Restaurant called Story has tales to tell - The Kansas City Star, Joyce Smith

When we share life's little stories, they often tend to revolve around food or restaurants.

 

From the family holiday gatherings to marriage proposals, birthdays and other milestones, to just catching up with a friend — there's often something nurturing on the table.

 

That's why Carl and Susan Thorne-Thomsen plan to call their new Prairie Village restaurant Story. The operation, in the Prairie Village Shopping Center at 3931 W. 69th Terrace (formerly Natural Wear), is scheduled to open by late May.

 

"The 'story' also is about where the food comes from, the local farmer who raised it and then how the chef composes those products," Carl Thorne-Thomsen said. "Your favorite food is sort of autobiographical in a way, what you like, just like your favorite color."

 

But Story has a few other tales of its own.

 

Carl Thorne-Thomsen wanted to be a writer, but his passion for food overtook his passion for fiction. The self-taught chef wowed (and maybe wooed) his future wife — the owner of a Wichita gourmet store and café — by making her a chocolate cake. It was an audition of sorts for a chef position. He later talked his way into a job at 40 Sardines, and went on to help open Michael Smith and Extra Virgin as chef de cuisine.

 

Restaurant owner Michael Smith gave Thorne-Thomsen a lot of credit for Smith's James Beard Award nomination in 2009.

 

"He's a great cook and knows how to run a kitchen," Smith said. "I told him this would be one of the hardest things you'll ever do. Just keep doing it."

 

Story will have three different menus — lunch, afternoon snack and dinner. The owners had hoped to be open by November and had worked out a seasonal menu. For now it is set to make its debut with a spring menu.
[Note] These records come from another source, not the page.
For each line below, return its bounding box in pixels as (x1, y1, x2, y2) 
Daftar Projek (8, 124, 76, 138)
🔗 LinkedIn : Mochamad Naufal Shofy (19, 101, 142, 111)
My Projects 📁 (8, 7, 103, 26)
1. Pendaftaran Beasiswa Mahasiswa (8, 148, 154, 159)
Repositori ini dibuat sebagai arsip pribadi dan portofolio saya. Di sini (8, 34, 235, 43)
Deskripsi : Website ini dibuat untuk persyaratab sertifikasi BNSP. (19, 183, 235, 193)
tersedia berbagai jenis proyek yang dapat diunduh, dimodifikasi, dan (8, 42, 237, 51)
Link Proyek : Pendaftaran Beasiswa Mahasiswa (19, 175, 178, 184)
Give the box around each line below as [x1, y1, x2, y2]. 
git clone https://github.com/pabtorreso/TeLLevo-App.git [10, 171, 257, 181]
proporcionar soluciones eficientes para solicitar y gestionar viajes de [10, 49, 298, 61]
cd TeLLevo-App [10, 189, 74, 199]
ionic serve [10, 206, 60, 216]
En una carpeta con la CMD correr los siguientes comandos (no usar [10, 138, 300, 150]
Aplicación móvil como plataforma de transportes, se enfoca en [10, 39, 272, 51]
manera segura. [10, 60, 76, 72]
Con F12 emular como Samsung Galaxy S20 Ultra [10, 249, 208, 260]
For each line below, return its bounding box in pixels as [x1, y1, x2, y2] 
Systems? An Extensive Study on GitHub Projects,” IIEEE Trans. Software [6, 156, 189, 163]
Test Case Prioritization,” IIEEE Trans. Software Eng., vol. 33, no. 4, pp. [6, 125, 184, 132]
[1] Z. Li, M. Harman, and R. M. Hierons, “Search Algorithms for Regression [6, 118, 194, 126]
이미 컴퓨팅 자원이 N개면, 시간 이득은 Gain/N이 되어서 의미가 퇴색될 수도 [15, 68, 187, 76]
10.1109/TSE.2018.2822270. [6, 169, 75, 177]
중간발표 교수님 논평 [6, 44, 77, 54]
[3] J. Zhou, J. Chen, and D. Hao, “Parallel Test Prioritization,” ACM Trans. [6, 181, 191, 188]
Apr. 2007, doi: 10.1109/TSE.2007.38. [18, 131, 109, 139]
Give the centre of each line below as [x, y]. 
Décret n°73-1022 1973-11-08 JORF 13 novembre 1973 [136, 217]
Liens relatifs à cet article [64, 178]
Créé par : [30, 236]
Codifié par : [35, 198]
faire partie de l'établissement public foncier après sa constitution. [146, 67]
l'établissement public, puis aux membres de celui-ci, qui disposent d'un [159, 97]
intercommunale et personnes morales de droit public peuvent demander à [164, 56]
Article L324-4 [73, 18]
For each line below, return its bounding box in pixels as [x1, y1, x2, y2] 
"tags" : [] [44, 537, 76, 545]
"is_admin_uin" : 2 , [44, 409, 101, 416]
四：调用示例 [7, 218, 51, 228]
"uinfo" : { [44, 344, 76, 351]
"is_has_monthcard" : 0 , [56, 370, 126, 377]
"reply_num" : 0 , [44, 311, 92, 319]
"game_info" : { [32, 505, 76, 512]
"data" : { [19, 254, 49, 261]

Story will seat about 60 people in the dining room. It also will have a large bar area and outdoor patio seating.

 

An uncle is famed photographer Ray K. Metzker, whose work is on exhibit at the Nelson-Atkins Museum of Art through June 5. The couple plans to incorporate a Metzker landscape piece in the Story design, one taken in the woods at the Wisconsin summer cottage of Thorne-Thomsen's grandparents.